## Exercise material
________________________________________

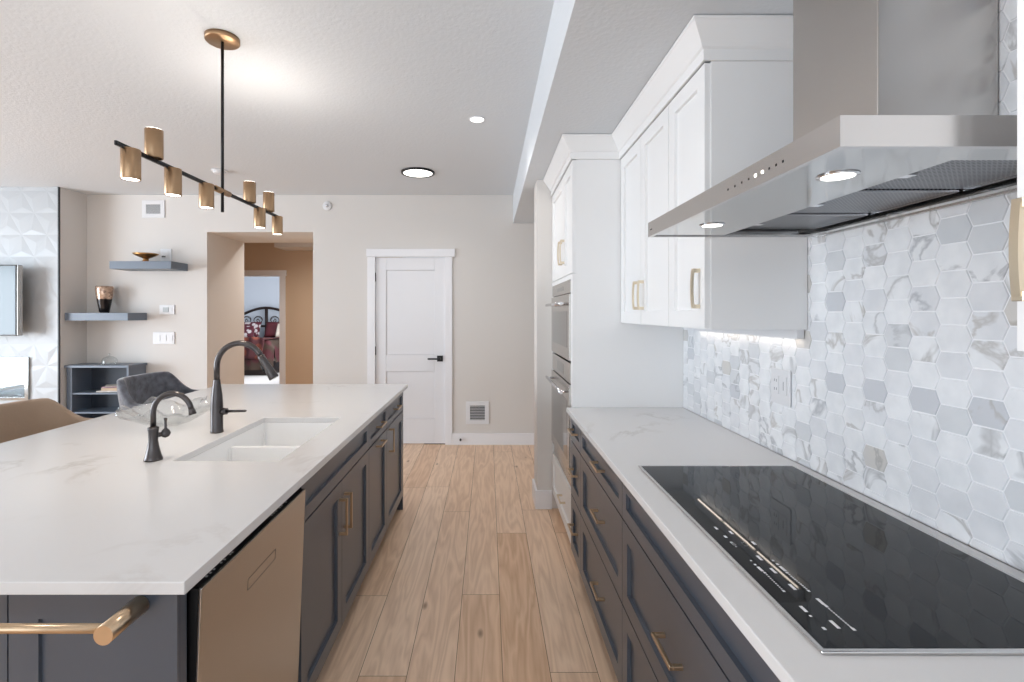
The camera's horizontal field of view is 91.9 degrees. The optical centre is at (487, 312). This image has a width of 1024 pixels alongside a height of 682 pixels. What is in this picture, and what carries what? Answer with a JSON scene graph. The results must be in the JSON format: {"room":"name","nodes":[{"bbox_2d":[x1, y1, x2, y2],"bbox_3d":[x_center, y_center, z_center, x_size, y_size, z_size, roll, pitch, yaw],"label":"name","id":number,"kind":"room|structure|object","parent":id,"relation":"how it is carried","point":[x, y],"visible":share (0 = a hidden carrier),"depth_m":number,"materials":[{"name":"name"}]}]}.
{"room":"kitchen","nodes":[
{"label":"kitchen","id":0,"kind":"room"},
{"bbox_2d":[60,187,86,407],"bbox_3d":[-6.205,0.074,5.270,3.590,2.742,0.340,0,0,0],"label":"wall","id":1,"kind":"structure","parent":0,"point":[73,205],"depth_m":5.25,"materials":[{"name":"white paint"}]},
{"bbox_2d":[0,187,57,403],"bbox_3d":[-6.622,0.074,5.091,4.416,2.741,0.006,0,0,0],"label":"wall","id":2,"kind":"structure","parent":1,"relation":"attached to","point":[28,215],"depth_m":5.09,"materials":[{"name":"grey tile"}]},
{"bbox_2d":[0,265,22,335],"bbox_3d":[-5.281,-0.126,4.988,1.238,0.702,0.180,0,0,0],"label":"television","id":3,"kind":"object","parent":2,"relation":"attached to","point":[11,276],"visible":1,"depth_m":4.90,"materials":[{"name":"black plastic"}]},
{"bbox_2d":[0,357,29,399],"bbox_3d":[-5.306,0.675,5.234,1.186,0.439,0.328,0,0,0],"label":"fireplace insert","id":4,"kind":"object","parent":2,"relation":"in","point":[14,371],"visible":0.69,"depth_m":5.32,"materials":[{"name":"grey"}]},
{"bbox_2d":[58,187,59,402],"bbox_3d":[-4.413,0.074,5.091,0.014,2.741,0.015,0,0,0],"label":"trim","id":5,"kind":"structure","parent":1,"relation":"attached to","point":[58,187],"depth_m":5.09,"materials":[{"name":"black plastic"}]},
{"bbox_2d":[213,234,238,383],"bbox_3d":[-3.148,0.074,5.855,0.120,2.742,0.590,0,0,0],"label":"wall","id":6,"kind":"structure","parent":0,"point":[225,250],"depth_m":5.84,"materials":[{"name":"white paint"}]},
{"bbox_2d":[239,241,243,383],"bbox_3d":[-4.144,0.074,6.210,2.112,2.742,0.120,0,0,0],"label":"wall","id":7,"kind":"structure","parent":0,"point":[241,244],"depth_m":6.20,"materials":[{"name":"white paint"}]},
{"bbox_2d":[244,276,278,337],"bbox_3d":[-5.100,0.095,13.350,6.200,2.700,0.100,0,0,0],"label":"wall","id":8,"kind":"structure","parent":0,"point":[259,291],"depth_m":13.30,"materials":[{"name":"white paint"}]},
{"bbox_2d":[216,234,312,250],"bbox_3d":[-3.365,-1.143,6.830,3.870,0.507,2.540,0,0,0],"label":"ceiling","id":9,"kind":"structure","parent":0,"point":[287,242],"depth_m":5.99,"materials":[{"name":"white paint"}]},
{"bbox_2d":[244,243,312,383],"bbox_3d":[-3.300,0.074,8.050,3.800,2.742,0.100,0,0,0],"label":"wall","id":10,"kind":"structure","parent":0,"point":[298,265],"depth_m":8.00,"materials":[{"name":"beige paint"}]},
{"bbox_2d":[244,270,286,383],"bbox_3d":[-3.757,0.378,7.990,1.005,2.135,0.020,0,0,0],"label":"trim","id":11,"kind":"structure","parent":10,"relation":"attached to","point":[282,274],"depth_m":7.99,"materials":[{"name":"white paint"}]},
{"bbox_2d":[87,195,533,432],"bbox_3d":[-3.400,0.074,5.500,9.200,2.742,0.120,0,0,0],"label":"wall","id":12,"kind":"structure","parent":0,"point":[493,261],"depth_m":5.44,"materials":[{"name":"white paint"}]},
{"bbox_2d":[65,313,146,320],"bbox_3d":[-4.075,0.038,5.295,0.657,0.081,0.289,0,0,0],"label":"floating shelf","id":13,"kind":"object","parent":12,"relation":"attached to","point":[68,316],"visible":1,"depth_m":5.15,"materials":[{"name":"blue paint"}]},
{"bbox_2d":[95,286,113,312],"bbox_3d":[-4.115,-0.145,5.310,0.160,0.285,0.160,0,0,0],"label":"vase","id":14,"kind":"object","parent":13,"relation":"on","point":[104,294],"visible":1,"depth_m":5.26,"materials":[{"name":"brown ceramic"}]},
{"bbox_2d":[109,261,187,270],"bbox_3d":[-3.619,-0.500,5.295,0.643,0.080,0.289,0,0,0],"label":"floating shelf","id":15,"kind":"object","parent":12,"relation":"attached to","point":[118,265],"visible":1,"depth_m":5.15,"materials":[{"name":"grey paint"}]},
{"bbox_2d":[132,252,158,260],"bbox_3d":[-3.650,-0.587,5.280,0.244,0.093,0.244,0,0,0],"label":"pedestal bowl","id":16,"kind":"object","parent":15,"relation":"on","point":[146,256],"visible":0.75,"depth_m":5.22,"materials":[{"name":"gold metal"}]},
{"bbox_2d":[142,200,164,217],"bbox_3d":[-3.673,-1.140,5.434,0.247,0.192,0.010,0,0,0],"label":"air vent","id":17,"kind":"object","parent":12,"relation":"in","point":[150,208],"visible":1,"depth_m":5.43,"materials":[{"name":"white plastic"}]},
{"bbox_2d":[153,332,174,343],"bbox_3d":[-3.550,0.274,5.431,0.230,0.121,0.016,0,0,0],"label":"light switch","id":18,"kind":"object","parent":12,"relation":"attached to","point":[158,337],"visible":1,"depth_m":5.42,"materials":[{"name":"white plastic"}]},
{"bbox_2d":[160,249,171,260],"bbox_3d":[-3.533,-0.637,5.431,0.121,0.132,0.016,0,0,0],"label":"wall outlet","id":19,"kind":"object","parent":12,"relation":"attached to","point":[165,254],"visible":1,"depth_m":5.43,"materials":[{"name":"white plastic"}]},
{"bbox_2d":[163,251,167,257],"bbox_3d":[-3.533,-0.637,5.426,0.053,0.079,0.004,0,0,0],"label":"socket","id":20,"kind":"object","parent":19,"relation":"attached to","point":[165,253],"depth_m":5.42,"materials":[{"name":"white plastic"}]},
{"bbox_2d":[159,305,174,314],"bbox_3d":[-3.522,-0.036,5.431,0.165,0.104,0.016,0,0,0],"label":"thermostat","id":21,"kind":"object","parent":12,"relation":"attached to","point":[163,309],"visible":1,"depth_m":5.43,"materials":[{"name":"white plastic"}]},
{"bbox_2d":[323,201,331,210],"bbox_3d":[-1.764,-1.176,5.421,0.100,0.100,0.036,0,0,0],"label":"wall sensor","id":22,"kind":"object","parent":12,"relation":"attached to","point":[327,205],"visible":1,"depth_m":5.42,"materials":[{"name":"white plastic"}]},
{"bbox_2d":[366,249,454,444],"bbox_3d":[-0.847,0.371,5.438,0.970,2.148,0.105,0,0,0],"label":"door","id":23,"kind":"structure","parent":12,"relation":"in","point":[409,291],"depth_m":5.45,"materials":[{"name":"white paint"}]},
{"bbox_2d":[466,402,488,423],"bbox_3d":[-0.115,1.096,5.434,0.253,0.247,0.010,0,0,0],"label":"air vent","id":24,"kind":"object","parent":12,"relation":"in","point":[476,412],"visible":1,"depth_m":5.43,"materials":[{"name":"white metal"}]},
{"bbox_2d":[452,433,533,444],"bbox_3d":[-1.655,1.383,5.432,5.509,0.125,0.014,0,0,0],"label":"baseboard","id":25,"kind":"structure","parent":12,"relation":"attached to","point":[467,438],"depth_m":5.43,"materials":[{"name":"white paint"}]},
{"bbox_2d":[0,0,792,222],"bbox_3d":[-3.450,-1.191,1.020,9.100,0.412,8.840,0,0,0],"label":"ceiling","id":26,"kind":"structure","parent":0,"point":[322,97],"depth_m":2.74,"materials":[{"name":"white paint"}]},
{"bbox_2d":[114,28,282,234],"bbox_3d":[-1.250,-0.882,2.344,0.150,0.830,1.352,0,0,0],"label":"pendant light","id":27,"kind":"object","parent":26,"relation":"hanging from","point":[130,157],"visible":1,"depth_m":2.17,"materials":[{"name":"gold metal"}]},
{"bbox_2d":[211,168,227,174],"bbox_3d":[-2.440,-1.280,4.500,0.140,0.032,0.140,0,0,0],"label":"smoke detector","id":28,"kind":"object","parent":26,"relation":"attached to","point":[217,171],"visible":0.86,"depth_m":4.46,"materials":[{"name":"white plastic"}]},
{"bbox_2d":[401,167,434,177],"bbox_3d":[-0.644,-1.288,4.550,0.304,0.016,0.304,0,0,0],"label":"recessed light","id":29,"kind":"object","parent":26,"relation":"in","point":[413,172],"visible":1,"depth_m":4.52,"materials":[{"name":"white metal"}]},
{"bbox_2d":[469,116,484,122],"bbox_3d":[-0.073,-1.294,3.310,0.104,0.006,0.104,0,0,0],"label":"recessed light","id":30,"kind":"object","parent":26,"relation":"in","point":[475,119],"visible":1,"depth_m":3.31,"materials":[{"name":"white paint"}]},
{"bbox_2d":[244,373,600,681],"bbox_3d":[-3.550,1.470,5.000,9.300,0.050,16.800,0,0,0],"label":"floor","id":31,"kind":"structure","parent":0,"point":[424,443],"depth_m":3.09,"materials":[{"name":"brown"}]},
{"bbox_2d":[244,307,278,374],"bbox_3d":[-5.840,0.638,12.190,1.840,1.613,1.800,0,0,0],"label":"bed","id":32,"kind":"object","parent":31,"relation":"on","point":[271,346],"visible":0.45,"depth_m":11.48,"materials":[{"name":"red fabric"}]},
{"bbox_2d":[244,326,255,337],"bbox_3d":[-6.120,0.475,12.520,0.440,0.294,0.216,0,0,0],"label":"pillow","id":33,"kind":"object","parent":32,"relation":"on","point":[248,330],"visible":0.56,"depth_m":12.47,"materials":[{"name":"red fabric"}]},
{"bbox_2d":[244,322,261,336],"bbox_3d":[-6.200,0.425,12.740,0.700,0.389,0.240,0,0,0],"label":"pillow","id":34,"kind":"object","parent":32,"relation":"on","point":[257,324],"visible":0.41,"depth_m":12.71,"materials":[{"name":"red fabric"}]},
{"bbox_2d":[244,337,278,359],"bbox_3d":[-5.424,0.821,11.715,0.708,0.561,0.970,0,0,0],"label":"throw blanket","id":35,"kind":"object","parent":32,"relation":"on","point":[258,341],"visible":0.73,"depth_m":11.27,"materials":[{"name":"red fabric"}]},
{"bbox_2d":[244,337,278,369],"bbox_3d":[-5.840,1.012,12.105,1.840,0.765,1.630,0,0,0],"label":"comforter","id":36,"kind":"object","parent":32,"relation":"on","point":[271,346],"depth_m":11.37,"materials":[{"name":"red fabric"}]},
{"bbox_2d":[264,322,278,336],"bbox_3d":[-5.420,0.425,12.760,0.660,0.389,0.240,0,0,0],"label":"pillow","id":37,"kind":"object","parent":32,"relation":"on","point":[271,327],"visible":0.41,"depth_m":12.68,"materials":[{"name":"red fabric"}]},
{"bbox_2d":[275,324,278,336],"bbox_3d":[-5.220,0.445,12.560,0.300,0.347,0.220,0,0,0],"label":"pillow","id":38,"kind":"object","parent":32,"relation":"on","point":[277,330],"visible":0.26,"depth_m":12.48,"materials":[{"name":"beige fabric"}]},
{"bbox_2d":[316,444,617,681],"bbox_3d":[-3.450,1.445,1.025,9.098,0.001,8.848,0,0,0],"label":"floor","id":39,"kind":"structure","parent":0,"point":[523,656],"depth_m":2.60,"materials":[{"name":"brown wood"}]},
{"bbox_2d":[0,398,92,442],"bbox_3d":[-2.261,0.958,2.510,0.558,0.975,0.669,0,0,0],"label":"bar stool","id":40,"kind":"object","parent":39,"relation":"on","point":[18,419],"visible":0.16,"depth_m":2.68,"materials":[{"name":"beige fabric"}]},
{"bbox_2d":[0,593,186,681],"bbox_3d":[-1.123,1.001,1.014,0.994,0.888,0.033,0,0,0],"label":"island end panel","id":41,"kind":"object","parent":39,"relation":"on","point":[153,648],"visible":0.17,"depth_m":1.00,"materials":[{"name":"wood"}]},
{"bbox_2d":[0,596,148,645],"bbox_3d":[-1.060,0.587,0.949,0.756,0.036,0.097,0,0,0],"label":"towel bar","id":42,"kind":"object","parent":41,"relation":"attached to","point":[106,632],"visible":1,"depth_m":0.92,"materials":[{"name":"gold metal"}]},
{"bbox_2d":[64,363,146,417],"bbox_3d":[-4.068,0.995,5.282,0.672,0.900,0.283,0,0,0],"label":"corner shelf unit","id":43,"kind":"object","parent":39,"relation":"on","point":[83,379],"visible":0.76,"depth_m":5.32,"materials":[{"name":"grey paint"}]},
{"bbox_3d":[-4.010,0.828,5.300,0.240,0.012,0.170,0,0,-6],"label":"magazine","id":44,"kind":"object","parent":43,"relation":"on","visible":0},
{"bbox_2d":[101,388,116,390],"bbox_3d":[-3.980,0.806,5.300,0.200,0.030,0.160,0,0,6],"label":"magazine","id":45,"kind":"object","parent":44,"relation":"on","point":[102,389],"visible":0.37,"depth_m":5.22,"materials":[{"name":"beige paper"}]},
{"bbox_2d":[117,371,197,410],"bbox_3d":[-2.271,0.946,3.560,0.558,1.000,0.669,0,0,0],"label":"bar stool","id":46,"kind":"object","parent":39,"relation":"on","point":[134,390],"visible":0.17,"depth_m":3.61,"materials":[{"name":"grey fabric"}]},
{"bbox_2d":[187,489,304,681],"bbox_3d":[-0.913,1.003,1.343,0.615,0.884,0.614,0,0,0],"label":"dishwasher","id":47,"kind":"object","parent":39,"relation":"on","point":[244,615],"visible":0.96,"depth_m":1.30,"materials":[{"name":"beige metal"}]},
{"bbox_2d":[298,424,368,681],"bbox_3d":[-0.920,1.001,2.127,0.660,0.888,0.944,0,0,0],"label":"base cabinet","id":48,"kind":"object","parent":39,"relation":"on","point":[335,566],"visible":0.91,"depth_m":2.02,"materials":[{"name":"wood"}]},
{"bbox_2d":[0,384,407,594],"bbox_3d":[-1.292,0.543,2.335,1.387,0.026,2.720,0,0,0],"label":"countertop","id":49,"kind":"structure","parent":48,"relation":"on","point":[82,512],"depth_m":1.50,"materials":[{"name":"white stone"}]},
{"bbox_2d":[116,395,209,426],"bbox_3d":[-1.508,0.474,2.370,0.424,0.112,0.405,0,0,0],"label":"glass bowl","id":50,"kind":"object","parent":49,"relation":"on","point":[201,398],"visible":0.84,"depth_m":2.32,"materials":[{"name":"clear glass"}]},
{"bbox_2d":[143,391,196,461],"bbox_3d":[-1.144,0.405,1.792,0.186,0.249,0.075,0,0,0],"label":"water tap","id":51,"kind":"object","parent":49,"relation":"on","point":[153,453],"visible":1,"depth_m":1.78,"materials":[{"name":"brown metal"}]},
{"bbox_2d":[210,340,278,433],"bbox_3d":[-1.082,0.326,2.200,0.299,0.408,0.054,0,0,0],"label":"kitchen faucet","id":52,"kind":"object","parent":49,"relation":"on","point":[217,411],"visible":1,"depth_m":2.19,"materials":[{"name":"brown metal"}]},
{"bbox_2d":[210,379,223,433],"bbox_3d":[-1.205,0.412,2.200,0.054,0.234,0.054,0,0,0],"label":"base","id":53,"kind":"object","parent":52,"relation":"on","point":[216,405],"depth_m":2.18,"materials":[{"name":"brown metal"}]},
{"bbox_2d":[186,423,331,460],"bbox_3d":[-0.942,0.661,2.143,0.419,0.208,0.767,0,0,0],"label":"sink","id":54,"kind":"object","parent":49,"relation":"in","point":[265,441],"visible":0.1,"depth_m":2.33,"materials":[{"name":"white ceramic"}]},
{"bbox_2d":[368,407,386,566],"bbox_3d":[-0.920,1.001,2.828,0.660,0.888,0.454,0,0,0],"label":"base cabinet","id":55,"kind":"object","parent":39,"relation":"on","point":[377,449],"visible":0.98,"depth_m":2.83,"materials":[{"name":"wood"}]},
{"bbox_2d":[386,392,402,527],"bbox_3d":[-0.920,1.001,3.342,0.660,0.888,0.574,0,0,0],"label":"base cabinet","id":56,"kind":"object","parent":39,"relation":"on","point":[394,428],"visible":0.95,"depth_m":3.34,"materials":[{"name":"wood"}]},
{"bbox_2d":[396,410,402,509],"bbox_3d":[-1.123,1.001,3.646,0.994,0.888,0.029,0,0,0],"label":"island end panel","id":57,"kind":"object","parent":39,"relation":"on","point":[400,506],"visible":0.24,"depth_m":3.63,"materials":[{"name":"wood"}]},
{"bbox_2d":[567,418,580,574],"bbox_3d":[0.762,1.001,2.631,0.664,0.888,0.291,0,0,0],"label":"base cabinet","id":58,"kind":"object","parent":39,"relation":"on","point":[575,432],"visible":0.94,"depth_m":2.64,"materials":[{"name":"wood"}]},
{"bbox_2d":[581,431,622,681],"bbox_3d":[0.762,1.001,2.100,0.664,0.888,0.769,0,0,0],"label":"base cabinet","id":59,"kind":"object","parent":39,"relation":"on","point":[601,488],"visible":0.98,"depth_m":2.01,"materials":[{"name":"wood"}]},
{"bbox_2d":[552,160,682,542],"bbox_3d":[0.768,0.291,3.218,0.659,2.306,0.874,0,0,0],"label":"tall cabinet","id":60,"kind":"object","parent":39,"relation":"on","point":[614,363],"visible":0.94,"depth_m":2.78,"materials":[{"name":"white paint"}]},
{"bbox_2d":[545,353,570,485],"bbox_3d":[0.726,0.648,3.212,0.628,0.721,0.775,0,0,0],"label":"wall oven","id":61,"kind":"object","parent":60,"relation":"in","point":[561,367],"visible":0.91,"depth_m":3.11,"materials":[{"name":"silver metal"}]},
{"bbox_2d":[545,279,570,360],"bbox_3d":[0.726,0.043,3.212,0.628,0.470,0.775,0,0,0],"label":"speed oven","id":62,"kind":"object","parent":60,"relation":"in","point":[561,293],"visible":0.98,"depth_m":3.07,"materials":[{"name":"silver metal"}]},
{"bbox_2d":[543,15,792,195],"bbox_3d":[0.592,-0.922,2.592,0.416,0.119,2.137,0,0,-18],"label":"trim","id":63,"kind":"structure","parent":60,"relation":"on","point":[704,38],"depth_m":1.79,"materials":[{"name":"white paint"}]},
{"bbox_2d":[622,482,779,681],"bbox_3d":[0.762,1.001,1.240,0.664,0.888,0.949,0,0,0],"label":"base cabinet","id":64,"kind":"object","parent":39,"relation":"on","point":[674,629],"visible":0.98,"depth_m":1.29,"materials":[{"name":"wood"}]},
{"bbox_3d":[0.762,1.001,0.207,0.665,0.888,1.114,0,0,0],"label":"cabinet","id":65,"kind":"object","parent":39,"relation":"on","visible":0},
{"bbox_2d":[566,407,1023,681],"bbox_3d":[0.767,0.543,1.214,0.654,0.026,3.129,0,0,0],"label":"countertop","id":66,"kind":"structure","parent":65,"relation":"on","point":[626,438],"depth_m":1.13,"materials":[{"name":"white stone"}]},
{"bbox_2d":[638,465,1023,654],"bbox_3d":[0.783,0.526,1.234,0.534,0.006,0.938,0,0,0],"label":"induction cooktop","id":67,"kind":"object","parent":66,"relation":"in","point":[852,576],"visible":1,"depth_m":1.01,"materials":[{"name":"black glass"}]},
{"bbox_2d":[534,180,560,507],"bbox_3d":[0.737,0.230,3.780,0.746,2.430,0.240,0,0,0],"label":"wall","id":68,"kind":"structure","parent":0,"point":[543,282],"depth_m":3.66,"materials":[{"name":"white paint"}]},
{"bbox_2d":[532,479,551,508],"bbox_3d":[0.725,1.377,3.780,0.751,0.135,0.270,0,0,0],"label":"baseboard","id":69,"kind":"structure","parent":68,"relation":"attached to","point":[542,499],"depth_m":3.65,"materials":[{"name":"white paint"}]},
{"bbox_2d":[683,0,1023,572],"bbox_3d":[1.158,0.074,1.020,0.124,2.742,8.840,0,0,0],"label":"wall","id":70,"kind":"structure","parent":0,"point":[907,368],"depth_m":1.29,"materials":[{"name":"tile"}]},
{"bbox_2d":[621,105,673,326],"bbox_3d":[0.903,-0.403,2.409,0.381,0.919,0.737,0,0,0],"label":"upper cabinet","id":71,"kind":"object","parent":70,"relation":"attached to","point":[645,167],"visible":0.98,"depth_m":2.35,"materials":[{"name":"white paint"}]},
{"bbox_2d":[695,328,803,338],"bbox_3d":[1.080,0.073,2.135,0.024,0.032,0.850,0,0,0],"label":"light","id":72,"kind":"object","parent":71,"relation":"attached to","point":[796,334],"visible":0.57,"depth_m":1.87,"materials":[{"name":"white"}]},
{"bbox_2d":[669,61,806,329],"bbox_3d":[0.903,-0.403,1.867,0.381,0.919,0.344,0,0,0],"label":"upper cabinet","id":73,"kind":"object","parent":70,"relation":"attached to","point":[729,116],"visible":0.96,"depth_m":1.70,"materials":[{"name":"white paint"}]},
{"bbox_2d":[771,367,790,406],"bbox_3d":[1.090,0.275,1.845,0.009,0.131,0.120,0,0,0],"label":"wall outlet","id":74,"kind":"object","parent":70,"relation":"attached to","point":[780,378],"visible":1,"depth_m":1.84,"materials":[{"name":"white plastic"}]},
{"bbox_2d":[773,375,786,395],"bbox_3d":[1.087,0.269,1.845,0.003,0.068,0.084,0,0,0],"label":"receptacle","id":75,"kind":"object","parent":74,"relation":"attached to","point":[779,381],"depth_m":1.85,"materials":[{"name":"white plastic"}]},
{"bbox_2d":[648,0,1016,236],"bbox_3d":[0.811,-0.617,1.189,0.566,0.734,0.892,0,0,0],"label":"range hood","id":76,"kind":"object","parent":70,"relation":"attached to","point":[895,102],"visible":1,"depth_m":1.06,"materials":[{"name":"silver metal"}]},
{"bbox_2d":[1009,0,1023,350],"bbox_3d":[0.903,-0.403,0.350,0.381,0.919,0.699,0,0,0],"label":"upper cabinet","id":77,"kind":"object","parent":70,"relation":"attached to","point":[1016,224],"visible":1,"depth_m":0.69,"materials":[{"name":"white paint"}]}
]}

________________________________________

## Your goal
The response must contain every line from the listing above in which the string "panel" appears.

## Exercise answer
{"bbox_2d":[0,593,186,681],"bbox_3d":[-1.123,1.001,1.014,0.994,0.888,0.033,0,0,0],"label":"island end panel","id":41,"kind":"object","parent":39,"relation":"on","point":[153,648],"visible":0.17,"depth_m":1.00,"materials":[{"name":"wood"}]},
{"bbox_2d":[396,410,402,509],"bbox_3d":[-1.123,1.001,3.646,0.994,0.888,0.029,0,0,0],"label":"island end panel","id":57,"kind":"object","parent":39,"relation":"on","point":[400,506],"visible":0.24,"depth_m":3.63,"materials":[{"name":"wood"}]},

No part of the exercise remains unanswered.